Type "apropos word" to search for commands related to "word"...
Reading symbols from /home/yashi/work/yoshida/agent-ws/install/lib/micro_ros_agent/micro_ros_agent...
Starting program: /home/yashi/work/yoshida/agent-ws/install/lib/micro_ros_agent/micro_ros_agent udp4 --port 8888
[Thread debugging using libthread_db enabled]
Using host libthread_db library "/lib/x86_64-linux-gnu/libthread_db.so.1".
[New Thread 0x7ffff53ff6c0 (LWP 448395)]
[New Thread 0x7ffff4bfe6c0 (LWP 448396)]
[New Thread 0x7ffff43fd6c0 (LWP 448397)]
[1695638338.755919] info     | UDPv4AgentLinux.cpp | init                     | running...             | port: 8888
[New Thread 0x7ffff3bfc6c0 (LWP 448398)]
[New Thread 0x7ffff33fb6c0 (LWP 448399)]
[New Thread 0x7ffff2bfa6c0 (LWP 448400)]
[New Thread 0x7ffff23f96c0 (LWP 448401)]
[New Thread 0x7ffff1bf86c0 (LWP 448402)]
[1695638338.756566] info     | Root.cpp           | set_verbose_level        | logger setup           | verbose_level: 4

Then we I start the MCU, additional message displayed:

[1695638522.802447] info     | Root.cpp           | create_client            | create                 | client_key: 0x0542EA63, session_id: 0x81
[1695638522.802642] info     | SessionManager.hpp | establish_session        | session established    | client_key: 0x0542EA63, address: 10.30.1.102:45528
[New Thread 0x7ffff13f76c0 (LWP 450585)]
[New Thread 0x7ffff0bf66c0 (LWP 450586)]
[New Thread 0x7fffe3fff6c0 (LWP 450587)]
[New Thread 0x7fffe37fe6c0 (LWP 450588)]
[New Thread 0x7fffe2ffd6c0 (LWP 450589)]
[New Thread 0x7fffe27fc6c0 (LWP 450590)]
[New Thread 0x7fffe1ffb6c0 (LWP 450591)]
[New Thread 0x7fffe17fa6c0 (LWP 450592)]
[New Thread 0x7fffe0ff96c0 (LWP 450593)]
[New Thread 0x7fffd7fff6c0 (LWP 450594)]
[New Thread 0x7fffd77fe6c0 (LWP 450595)]
[New Thread 0x7fffd6ffd6c0 (LWP 450596)]
[New Thread 0x7fffd67fc6c0 (LWP 450597)]
[New Thread 0x7fffd5ffb6c0 (LWP 450598)]
[New Thread 0x7fffd57fa6c0 (LWP 450599)]
[1695638522.829744] info     | ProxyClient.cpp    | create_participant       | participant created    | client_key: 0x0542EA63, participant_id: 0x000(1)

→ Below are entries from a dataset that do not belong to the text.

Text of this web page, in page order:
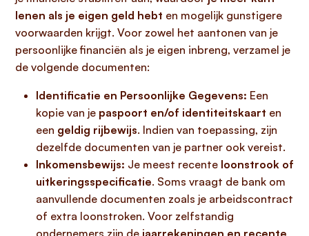
lenen als je eigen geld hebt en mogelijk gunstigere
voorwaarden krijgt. Voor zowel het aantonen van je
persoonlijke financiën als je eigen inbreng, verzamel je
de volgende documenten:
Identificatie en Persoonlijke Gegevens: Een
kopie van je paspoort en/of identiteitskaart en
een geldig rijbewijs. Indien van toepassing, zijn
dezelfde documenten van je partner ook vereist.
Inkomensbewijs: Je meest recente loonstrook of
uitkeringsspecificatie. Soms vraagt de bank om
aanvullende documenten zoals je arbeidscontract
of extra loonstroken. Voor zelfstandig
ondernemers zijn de jaarrekeningen en recente

[1695638522.831119] info     | ProxyClient.cpp    | create_topic             | topic created          | client_key: 0x0542EA63, topic_id: 0x000(2), participant_id: 0x000(1)
[1695638522.831973] info     | ProxyClient.cpp    | create_subscriber        | subscriber created     | client_key: 0x0542EA63, subscriber_id: 0x000(4), participant_id: 0x000(1)
[1695638523.164441] info     | ProxyClient.cpp    | create_datareader        | datareader created     | client_key: 0x0542EA63, datareader_id: 0x000(6), subscriber_id: 0x000(4)
[New Thread 0x7fffd4ff96c0 (LWP 450600)]
[New Thread 0x7fffc7fff6c0 (LWP 450601)]
[New Thread 0x7fffc77fe6c0 (LWP 450602)]
[New Thread 0x7fffc6ffd6c0 (LWP 450603)]
[New Thread 0x7fffc67fc6c0 (LWP 450604)]
[New Thread 0x7fffc5ffb6c0 (LWP 450605)]
[New Thread 0x7fffc57fa6c0 (LWP 450606)]
[1695638523.173110] info     | ProxyClient.cpp    | create_participant       | participant created    | client_key: 0x0542EA63, participant_id: 0x001(1)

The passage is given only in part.